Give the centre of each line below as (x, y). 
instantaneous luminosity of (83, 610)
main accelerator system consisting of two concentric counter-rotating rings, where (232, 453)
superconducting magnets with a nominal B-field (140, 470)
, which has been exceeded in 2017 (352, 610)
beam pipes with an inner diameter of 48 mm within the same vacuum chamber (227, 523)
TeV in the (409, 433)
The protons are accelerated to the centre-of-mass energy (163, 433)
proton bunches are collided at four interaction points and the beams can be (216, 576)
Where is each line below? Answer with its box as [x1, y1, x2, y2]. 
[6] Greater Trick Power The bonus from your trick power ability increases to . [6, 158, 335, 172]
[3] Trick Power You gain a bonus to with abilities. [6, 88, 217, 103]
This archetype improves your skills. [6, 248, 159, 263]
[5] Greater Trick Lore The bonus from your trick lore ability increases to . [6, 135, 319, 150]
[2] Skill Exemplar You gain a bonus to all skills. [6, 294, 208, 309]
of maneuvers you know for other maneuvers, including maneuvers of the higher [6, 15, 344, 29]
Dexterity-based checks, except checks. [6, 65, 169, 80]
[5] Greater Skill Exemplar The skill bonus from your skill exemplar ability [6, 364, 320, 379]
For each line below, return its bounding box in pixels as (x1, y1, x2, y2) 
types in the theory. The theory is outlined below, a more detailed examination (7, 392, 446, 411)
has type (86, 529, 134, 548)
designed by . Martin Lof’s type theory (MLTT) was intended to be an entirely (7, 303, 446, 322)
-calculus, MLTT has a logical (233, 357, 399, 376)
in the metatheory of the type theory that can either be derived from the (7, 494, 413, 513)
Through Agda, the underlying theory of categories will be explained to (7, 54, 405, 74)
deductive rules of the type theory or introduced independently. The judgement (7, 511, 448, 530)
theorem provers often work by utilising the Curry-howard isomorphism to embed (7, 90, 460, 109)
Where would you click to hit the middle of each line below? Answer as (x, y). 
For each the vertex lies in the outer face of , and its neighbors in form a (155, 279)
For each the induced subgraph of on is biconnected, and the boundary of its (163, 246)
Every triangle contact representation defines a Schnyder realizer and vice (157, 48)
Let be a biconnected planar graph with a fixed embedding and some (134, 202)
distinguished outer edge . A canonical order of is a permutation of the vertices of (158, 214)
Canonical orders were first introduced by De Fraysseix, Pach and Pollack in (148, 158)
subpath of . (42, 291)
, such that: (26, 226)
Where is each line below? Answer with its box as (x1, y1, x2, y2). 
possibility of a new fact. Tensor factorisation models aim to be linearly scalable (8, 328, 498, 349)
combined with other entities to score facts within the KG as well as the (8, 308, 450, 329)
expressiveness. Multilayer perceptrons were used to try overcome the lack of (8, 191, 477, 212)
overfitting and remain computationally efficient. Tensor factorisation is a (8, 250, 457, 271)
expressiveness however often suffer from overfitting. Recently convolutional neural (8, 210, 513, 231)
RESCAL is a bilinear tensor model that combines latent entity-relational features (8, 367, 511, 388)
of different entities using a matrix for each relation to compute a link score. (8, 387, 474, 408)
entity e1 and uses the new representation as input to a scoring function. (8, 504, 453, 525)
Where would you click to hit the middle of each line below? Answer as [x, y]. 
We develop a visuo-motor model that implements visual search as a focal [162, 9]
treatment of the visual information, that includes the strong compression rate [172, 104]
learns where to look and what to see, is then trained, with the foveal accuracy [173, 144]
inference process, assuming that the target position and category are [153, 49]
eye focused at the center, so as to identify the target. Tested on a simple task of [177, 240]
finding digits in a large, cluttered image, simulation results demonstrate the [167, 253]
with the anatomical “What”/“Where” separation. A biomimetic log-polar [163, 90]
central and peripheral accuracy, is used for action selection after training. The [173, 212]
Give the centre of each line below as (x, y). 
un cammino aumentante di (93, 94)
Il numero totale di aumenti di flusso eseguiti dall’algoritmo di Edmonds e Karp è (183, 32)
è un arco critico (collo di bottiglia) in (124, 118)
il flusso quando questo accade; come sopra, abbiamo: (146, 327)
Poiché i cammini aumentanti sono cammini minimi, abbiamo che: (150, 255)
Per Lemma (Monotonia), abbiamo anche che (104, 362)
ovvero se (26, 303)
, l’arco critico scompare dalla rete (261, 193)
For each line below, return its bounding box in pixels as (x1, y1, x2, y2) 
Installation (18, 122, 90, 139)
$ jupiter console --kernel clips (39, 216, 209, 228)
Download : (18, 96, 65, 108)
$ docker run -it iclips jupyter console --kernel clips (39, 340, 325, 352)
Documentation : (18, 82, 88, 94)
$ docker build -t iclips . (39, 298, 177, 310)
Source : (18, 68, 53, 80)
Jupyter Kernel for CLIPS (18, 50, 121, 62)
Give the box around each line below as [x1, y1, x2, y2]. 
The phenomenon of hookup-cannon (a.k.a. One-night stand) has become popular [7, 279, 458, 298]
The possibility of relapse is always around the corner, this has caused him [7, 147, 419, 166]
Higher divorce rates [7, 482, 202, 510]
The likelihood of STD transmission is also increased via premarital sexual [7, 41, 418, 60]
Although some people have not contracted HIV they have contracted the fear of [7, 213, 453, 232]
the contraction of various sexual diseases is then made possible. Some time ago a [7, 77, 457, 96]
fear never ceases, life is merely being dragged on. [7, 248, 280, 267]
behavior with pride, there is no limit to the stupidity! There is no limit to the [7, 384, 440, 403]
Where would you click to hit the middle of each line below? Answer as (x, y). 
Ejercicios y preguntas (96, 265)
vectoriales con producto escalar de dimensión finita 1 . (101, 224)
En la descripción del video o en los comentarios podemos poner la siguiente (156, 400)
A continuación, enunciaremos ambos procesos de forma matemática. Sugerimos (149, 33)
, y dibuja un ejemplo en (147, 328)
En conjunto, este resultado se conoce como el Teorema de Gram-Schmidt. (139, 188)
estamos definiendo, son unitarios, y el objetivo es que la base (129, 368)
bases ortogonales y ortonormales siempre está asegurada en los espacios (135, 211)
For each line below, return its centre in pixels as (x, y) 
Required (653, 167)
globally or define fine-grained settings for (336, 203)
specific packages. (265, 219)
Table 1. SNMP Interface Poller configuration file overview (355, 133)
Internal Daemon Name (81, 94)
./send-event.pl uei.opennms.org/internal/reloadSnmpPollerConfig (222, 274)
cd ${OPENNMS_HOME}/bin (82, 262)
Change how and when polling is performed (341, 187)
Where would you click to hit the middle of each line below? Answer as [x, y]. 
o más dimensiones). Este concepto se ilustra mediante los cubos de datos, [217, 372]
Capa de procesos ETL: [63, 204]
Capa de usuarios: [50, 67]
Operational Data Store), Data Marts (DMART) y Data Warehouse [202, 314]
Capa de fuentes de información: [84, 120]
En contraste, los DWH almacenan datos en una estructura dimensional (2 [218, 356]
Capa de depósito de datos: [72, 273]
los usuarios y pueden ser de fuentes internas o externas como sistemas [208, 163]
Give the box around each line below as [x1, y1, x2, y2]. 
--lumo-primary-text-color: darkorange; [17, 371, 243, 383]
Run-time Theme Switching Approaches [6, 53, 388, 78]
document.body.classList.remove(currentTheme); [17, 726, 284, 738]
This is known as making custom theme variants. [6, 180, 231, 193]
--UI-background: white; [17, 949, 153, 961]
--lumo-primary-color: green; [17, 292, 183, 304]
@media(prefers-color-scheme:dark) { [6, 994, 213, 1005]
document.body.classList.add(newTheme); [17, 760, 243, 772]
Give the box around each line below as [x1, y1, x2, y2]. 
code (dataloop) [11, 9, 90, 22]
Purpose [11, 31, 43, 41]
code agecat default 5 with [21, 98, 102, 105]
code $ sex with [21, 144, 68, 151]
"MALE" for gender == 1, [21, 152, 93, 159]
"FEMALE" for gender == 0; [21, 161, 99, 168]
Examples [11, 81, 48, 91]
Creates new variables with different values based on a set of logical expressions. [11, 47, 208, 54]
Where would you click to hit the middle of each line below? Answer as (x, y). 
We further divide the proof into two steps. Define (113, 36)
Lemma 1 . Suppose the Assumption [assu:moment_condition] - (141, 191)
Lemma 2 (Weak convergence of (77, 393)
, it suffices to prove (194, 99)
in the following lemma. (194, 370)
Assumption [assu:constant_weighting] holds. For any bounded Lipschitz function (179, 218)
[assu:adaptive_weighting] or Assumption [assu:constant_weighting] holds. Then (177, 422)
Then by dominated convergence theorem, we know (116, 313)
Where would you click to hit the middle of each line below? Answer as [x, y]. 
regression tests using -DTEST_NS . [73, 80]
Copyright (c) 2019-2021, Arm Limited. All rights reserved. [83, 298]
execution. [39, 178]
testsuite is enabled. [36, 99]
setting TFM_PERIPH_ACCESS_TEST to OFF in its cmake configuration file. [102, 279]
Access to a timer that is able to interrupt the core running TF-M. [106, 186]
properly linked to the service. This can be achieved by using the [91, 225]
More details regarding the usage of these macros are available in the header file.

Assignment
Output exactly the lines of the material above from the one containing "document.body.classList.add(newTheme); [17, 760, 243, 772]" up to and including the one containing "prove (194, 99)".

Output for this exercise
document.body.classList.add(newTheme); [17, 760, 243, 772]
Give the box around each line below as [x1, y1, x2, y2]. 
code (dataloop) [11, 9, 90, 22]
Purpose [11, 31, 43, 41]
code agecat default 5 with [21, 98, 102, 105]
code $ sex with [21, 144, 68, 151]
"MALE" for gender == 1, [21, 152, 93, 159]
"FEMALE" for gender == 0; [21, 161, 99, 168]
Examples [11, 81, 48, 91]
Creates new variables with different values based on a set of logical expressions. [11, 47, 208, 54]
Where would you click to hit the middle of each line below? Answer as (x, y). 
We further divide the proof into two steps. Define (113, 36)
Lemma 1 . Suppose the Assumption [assu:moment_condition] - (141, 191)
Lemma 2 (Weak convergence of (77, 393)
, it suffices to prove (194, 99)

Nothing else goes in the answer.